Another parallel should have the government quaking in their hunting boots at this time of year. The Magna Carta was the first legal document to recognise the right of an emerging class to wage war on its rulers if they did not respect its needs. Perhaps this is the only possible justification for the American Constitution allowing a right to bear arms. Since our rulers are riding roughshod over the needs and aspirations of the emerging class, the precariat, we have a right to rebel, thanks to those thirteenth-century barons. What is diddly squat about that?
Owen Jones should also be cheered by the fact that the Magna Carta was the first piece of legislation issued in a language the working class could vaguely understand.
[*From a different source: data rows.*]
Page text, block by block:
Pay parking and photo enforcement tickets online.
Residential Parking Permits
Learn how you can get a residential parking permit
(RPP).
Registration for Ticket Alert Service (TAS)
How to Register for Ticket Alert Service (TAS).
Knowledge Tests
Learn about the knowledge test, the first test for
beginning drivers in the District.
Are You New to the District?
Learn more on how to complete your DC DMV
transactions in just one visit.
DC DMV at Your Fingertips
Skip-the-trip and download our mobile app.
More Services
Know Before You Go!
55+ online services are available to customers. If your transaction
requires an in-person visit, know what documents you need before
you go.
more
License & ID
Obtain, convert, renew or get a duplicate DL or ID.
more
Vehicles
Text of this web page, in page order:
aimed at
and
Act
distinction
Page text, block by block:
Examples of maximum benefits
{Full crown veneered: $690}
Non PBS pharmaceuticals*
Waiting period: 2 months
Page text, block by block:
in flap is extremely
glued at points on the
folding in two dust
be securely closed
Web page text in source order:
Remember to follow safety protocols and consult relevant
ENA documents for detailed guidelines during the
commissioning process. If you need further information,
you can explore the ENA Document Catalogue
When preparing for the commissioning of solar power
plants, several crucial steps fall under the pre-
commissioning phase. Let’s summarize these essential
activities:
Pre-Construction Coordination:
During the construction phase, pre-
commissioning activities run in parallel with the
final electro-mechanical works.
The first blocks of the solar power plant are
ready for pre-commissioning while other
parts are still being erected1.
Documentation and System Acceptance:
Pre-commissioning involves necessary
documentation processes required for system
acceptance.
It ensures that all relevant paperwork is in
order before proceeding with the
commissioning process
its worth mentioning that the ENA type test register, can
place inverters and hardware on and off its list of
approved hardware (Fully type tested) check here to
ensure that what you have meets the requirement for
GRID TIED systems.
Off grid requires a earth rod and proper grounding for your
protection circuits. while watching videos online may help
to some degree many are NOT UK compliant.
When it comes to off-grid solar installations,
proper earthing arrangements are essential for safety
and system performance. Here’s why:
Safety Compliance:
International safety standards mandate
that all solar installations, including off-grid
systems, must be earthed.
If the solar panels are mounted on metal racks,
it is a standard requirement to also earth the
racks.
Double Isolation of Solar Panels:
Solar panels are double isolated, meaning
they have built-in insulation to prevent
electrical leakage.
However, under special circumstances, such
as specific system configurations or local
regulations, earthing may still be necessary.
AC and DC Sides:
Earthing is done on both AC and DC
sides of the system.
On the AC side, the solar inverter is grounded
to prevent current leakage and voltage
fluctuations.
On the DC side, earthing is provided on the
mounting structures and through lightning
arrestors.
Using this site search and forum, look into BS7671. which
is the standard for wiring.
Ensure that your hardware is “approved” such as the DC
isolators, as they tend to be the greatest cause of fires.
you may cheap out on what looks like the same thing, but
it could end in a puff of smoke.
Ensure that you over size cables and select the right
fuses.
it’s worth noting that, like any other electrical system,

Although originally written in Latin and translated into baronial French, it was eventually issued, some 40 years later, in something close to English. The Magna Carta can thus claim to be the first, rare law written in English.
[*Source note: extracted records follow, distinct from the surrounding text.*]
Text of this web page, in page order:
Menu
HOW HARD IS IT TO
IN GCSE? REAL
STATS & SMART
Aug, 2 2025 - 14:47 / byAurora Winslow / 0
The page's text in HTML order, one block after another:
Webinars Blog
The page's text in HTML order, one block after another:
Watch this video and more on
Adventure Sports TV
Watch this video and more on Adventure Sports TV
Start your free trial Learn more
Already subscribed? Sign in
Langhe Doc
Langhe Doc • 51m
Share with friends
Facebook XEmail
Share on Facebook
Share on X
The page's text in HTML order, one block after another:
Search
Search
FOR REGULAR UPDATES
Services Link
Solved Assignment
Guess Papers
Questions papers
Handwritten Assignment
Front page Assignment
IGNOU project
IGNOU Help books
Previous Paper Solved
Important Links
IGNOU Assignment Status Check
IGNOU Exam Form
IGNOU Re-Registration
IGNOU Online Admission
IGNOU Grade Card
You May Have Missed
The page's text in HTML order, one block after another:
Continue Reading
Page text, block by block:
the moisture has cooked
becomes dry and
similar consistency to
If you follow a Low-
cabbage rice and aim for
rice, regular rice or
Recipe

Whereas Owen Jones dismissed the Magna Carta with words that few readers understand, Oliver Cromwell was more scatological. When informed it could be used to justify a constitutional monarchy, he changed the C to F. Today’s Speaker of the House of Commons would rule his language un-parliamentary. But Cromwell’s ire is shared by some of us today.
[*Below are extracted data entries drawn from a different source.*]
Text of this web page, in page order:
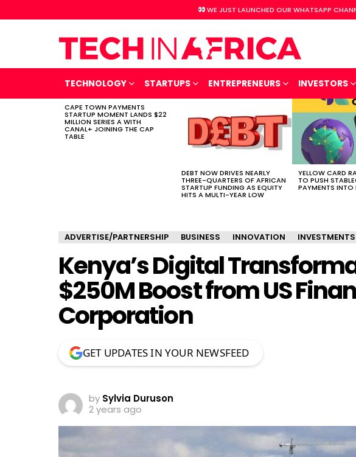
WE JUST LAUNCHED OUR WHATSAPP
TECHNOLOGY STARTUPS ENTREPRENEURS INVESTORS
LATEST
STORIES
CAPE TOWN PAYMENTS
STARTUP MOMENT LANDS $22
MILLION SERIES A WITH
CANAL+ JOINING THE CAP
TABLE
DEBT NOW DRIVES NEARLY
THREE-QUARTERS OF AFRICAN
STARTUP FUNDING AS EQUITY
HITS A MULTI-YEAR LOW
YELLOW CARD
TO PUSH
PAYMENTS INTO
ADVERTISE/PARTNERSHIP BUSINESS INNOVATION INVESTMENTS
Kenya’s Digital
$250M Boost from US
Corporation
GET UPDATES IN YOUR NEWSFEED
by Sylvia Duruson
2 years ago
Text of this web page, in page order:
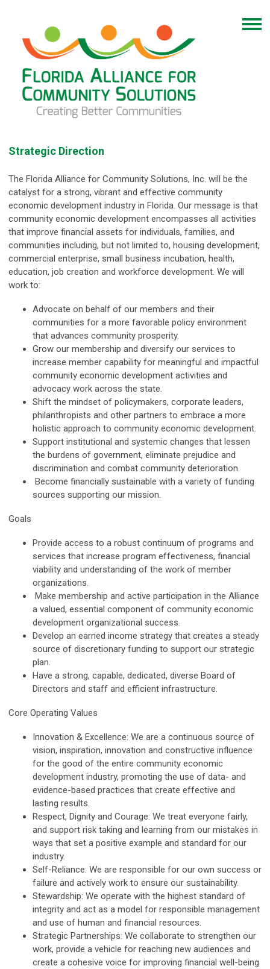
Strategic Direction
The Florida Alliance for Community Solutions, Inc. will be the
catalyst for a strong, vibrant and effective community
economic development industry in Florida. Our message is that
community economic development encompasses all activities
that improve financial assets for individuals, families, and
communities including, but not limited to, housing development,
commercial enterprise, small business incubation, health,
education, job creation and workforce development. We will
work to:
Advocate on behalf of our members and their
communities for a more favorable policy environment
that advances community prosperity.
Grow our membership and diversify our services to
increase member capability for meaningful and impactful
community economic development activities and
advocacy work across the state.
Shift the mindset of policymakers, corporate leaders,
philanthropists and other partners to embrace a more
holistic approach to community economic development.
Support institutional and systemic changes that lessen
the burdens of government, eliminate prejudice and
discrimination and combat community deterioration.
Become financially sustainable with a variety of funding
sources supporting our mission.
Goals
Provide access to a robust continuum of programs and
services that increase program effectiveness, financial
viability and understanding of the work of member
organizations.
Make membership and active participation in the Alliance
a valued, essential component of community economic
development organizational success.
Develop an earned income strategy that creates a steady
source of discretionary funding to support our strategic
plan.
Have a strong, capable, dedicated, diverse Board of
Directors and staff and efficient infrastructure.
Core Operating Values
Innovation & Excellence: We are a continuous source of
vision, inspiration, innovation and constructive influence
for the good of the entire community economic
development industry, promoting the use of data- and
evidence-based practices that create effective and
lasting results.
Respect, Dignity and Courage: We treat everyone fairly,
and support risk taking and learning from our mistakes in
ways that set a positive example and standard for our
industry.
Self-Reliance: We are responsible for our own success or
failure and actively work to ensure our sustainability.
Stewardship: We operate with the highest standard of
integrity and act as a model for responsible management
and use of human and financial resources.
Strategic Partnerships: We collaborate to strengthen our
work, provide a vehicle for reaching new audiences and
create a cohesive voice for improving financial well-being

One last point. Over the centuries it has often been proposed that June 15 should be a national holiday. If the Magna Carta is dismissed as diddly squat, how can that demand be justified? Don’t be a spoilsport, Owen. Elsewhere, I have proposed a national Deliberation Day (Article 27 of the Precariat Charter) to be put aside for political engagement and assemblies in village or town halls. June 15 would be an ideal day for that too.
One last question: Where exactly is the Archbishop of Canterbury?
This article is part of our Great Charter Convention series.
[1] One who deserves opprobrium is Michael Gove, Parliamentary Sponsor of the Magna Carta Club for Conservatives and business, who, as Anthony Barnett pointed out, chose his constituency party as the charity supported by the Club: Opendemocracy.net/ourkingdom/Anthony-barnett/occupy-runnymede-six-reasons-why-british-establishment-hates-magna-carta
[2] Axelrod’s consultancy was hired at vast cost to steer the campaign of Yulia Tymoshenko. At the time, Victor Yanukovich, a twice-convicted thug, had 4% in the opinion polls. The rest is history.
[3] As reported in The Financial Times, December 9, 2014.
[4] This refers to Brown’s statement, “British jobs for British workers.”
[5] Andrei Borodin, wanted in Moscow for £220 million bank fraud but granted political asylum in Britain , while being a donor to the Conservatives’ election campaign.
[6] These are figures given in The Guardian, July 2, 2014, p.8. See also http://www.leftfutures.org/201412/tories-buy-election/comment-page-1/ George Osborne, the Chancellor, gave hedge funds £145 million by abolishing stamp duty on hedge funds in 2013. They rewarded the Conservatives with over £21 million for their re-election campaign.
[7] This refers to the auction of a signed photo of Thatcher at a fund-raising ball, attended by Russian oligarchs.
[8] This refers to the fact that he has received over a million pounds from the Common Agricultural Policy, and the fact that the Government vetoed a Commission proposal to cap what anyone could receive from the CAP.
[9] Isabella was auctioned to Geoffrey de Mandeville for 60,000 marks, about £40,000. She was supposedly unable to have children, but by then she was over child-bearing age anyhow.
[10] The baron was Robert de Vaux. The ‘shut his mouth’ was actually the term used in a written document.
[11] Brooks admitted to an affair with Coulson, who went to work for Cameron, who was lent Brooks’ horse.
[12] This refers to Farage’s claim that he was four hours late for a political meeting due the M4 being overrun by migrants. He was a commodity trader.